PROVIDED INFORMATION:
↓

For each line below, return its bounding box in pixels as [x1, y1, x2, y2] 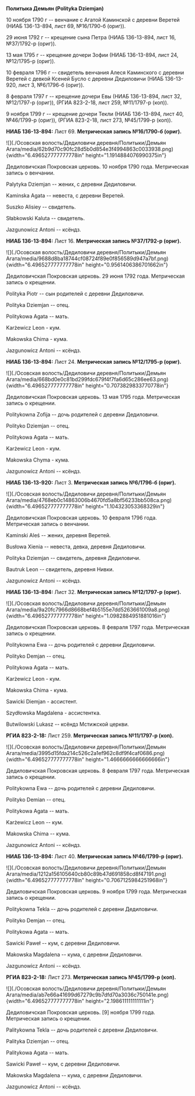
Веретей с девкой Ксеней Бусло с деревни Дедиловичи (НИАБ [6, 76, 164, 82]
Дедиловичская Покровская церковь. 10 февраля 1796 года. [6, 514, 158, 521]
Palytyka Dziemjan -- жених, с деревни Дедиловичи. [6, 181, 137, 187]
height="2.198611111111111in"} [85, 998, 154, 1004]
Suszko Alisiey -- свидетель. [6, 203, 76, 210]
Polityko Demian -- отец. [6, 796, 66, 803]
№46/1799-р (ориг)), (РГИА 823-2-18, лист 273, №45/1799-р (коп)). [6, 117, 173, 124]
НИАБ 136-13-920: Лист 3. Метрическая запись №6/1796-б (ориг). [6, 479, 176, 486]
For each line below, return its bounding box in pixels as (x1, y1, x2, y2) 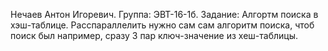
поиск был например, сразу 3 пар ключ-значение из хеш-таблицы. (10, 30, 298, 41)
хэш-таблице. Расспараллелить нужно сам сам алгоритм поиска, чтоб (10, 19, 315, 31)
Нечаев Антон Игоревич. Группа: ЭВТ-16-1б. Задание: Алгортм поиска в (10, 9, 319, 20)
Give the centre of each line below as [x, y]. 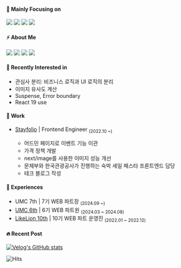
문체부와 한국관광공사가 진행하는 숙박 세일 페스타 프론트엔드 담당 [100, 165]
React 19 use [31, 102]
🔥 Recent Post [24, 233]
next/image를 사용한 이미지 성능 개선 [67, 158]
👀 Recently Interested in [37, 67]
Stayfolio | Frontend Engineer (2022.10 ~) [64, 130]
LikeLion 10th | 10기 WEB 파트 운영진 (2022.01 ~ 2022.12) [80, 219]
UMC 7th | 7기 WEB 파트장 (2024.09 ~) [60, 202]
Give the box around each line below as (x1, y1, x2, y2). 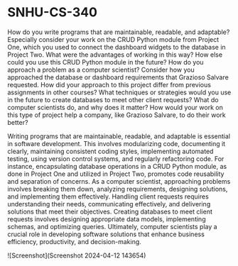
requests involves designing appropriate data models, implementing (7, 214, 206, 223)
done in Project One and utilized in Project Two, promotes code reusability (7, 170, 225, 178)
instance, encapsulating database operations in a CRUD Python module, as (7, 162, 227, 170)
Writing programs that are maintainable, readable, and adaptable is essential (7, 132, 231, 140)
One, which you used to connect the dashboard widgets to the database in (7, 43, 226, 51)
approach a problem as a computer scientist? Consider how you (7, 65, 195, 74)
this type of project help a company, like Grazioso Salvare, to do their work (7, 111, 226, 119)
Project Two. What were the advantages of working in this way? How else (7, 50, 222, 59)
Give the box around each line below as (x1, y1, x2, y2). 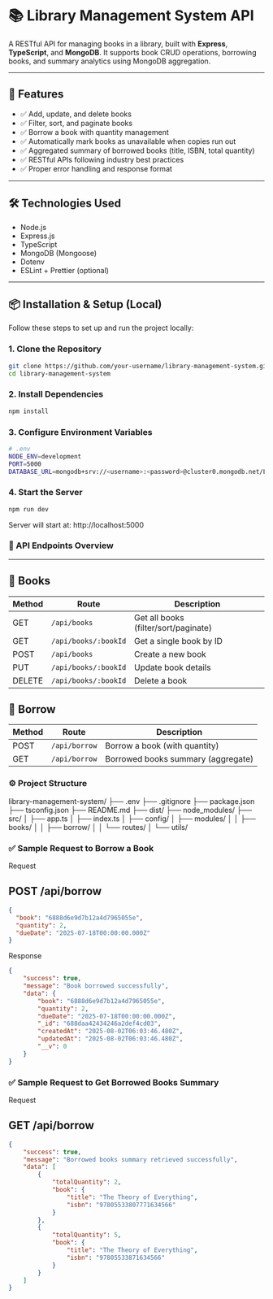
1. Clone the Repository (8, 343, 102, 354)
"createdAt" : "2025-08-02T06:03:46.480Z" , (37, 1027, 184, 1036)
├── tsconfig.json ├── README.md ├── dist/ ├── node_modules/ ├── (8, 805, 253, 815)
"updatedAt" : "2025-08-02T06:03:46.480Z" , (37, 1035, 184, 1043)
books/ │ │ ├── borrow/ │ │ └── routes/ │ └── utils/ (8, 822, 188, 832)
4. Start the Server (8, 487, 83, 498)
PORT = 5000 (8, 460, 42, 468)
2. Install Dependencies (8, 389, 104, 400)
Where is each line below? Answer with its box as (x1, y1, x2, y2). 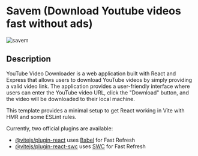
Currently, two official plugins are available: (6, 124, 113, 132)
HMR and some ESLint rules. (6, 113, 77, 120)
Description (6, 54, 51, 64)
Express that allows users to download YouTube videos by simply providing (6, 76, 193, 83)
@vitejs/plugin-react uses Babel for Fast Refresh (14, 136, 136, 143)
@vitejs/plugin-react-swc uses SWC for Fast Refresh (14, 142, 146, 150)
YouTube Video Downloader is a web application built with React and (6, 70, 176, 77)
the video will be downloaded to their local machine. (6, 95, 135, 102)
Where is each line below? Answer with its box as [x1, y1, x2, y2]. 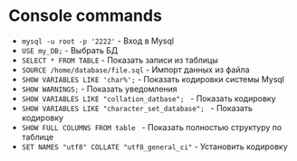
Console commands [8, 5, 162, 26]
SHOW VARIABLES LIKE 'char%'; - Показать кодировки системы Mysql [21, 73, 284, 84]
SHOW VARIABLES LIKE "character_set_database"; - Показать [21, 102, 254, 113]
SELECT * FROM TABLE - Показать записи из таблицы [21, 54, 218, 65]
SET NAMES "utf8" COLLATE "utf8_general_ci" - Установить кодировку [21, 141, 289, 152]
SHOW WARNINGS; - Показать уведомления [21, 83, 177, 94]
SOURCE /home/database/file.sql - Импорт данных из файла [21, 64, 250, 75]
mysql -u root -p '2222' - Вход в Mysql [21, 35, 174, 46]
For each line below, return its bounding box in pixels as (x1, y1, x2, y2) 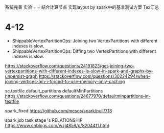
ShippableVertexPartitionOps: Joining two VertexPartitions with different (12, 38, 158, 44)
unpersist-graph (5, 73, 38, 79)
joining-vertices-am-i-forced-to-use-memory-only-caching (5, 78, 125, 84)
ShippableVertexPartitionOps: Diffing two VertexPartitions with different (12, 48, 156, 54)
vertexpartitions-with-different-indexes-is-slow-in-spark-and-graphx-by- (5, 68, 153, 74)
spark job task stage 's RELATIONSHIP (5, 117, 83, 123)
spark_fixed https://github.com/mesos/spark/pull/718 (5, 108, 112, 113)
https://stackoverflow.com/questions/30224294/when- (38, 73, 150, 79)
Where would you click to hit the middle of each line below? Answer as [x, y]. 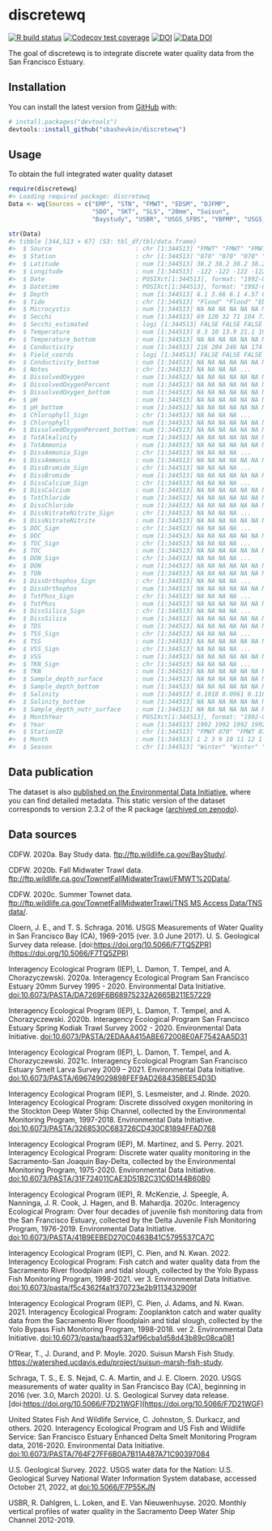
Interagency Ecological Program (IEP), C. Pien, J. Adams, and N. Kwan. [126, 1303]
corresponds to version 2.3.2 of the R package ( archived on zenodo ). [123, 809]
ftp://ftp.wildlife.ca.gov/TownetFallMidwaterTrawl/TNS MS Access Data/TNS [136, 903]
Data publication [51, 772]
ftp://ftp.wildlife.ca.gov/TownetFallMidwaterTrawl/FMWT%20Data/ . [120, 878]
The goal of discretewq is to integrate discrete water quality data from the [131, 53]
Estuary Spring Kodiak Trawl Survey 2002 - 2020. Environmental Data [125, 1028]
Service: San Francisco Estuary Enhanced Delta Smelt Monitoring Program [133, 1436]
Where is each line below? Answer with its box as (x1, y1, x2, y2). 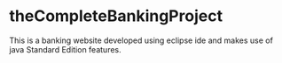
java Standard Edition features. (9, 44, 121, 54)
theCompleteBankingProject (9, 6, 223, 26)
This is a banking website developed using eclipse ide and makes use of (9, 35, 273, 45)

↑

WHAT YOU ARE ASKED TO DO: Give again, word for word, every line of the listing above from the one with "done in Project" to the one with "instance, encapsulating database", both inclusive, and nothing beyond them.

SOLUTION:
done in Project One and utilized in Project Two, promotes code reusability (7, 170, 225, 178)
instance, encapsulating database operations in a CRUD Python module, as (7, 162, 227, 170)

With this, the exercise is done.